## Import packages you need

In [None]:
import numpy as np
import pandas as pd
from torch.utils.data import Dataset
import torch
import torch.nn as nn
from torch.utils.data import DataLoader
from torch.utils.data import random_split
import csv

In [None]:
myseed=666
torch.manual_seed(myseed)
np.random.seed(myseed)

## Helper Functions

In [None]:
class EarlyStopper:
    """Early stopping utility to stop training when validation loss stops improving."""

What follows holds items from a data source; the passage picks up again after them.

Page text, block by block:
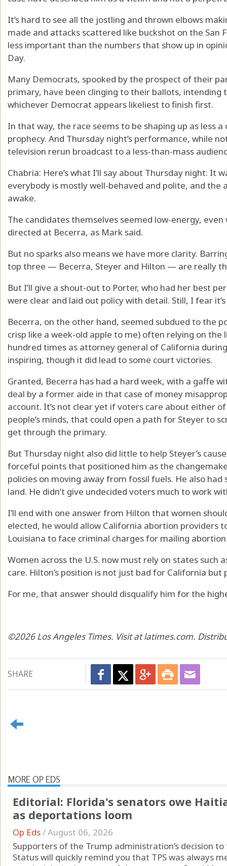
It’s hard to see all the jostling and thrown elbows
made and attacks scattered like buckshot on the San
less important than the numbers that show up in
Day.
Many Democrats, spooked by the prospect of their
primary, have been clinging to their ballots,
whichever Democrat appears likeliest to finish first.
In that way, the race seems to be shaping up as less
prophecy. And Thursday night’s performance, while
television rerun broadcast to a less-than-mass
Chabria: Here’s what I’ll say about Thursday night: It
everybody is mostly well-behaved and polite, and the
awake.
The candidates themselves seemed low-energy,
directed at Becerra, as Mark said.
But no sparks also means we have more clarity.
top three — Becerra, Steyer and Hilton — are really
But I’ll give a shout-out to Porter, who had her best
were clear and laid out policy with detail. Still, I fear
Becerra, on the other hand, seemed subdued to the
crisp like a week-old apple to me) often relying on
hundred times as attorney general of California
inspiring, though it did lead to some court victories.
Granted, Becerra has had a hard week, with a gaffe
deal by a former aide in that case of money
account. It’s not clear yet if voters care about either
people’s minds, that could open a path for Steyer to
get through the primary.
But Thursday night also did little to help Steyer’s
forceful points that positioned him as the
policies on moving away from fossil fuels. He also
land. He didn’t give undecided voters much to work
I’ll end with one answer from Hilton that women
elected, he would allow California abortion providers
Louisiana to face criminal charges for mailing
Women across the U.S. now must rely on states such
care. Hilton’s position is not just bad for California
For me, that answer should disqualify him for the
©2026 Los Angeles Times. Visit at latimes.com.
SHARE
MORE OP EDS
Editorial: Florida's senators owe
as deportations loom
Op Eds/August 06, 2026
Supporters of the Trump administration’s decision
Status will quickly remind you that TPS was always

    def __init__(self, num_trials, save_path):
        """Initialize EarlyStopper.
        
        Args:
            num_trials: Number of trials to wait before stopping
            save_path: Path to save the best model weights
        """
        self.num_trials = num_trials
        self.trial_counter = 0
        self.best_loss = 1000000.0
        self.save_path = save_path

    def is_continuable(self, model, loss):
        """Check if training should continue.
        
        Args:
            model: Model to save if loss improves
            loss: Current validation loss
            
        Returns:
            bool: True if training should continue, False otherwise
        """
        if loss < self.best_loss:
            self.best_loss = loss
            self.trial_counter = 0
            torch.save(model.state_dict(), self.save_path)
            return True
        elif self.trial_counter + 1 < self.num_trials:
            self.trial_counter += 1
            return True
        return False


def calculate_loss(loader, model, criterion):
    """Calculate loss over entire data loader.
    
    Args:
        loader: Data loader
        model: Model to evaluate
        criterion: Loss function
        
    Returns:
        torch.Tensor: Computed loss
    """
    predictions = []
    labels = []
    for field, label in loader:
        field = field.float()
        label = label.float()
        prediction = model(field)
        predictions.append(prediction)
        labels.append(label)
    predictions = torch.cat(predictions, dim=0)
    labels = torch.cat(labels, dim=0)
    return criterion(predictions, labels)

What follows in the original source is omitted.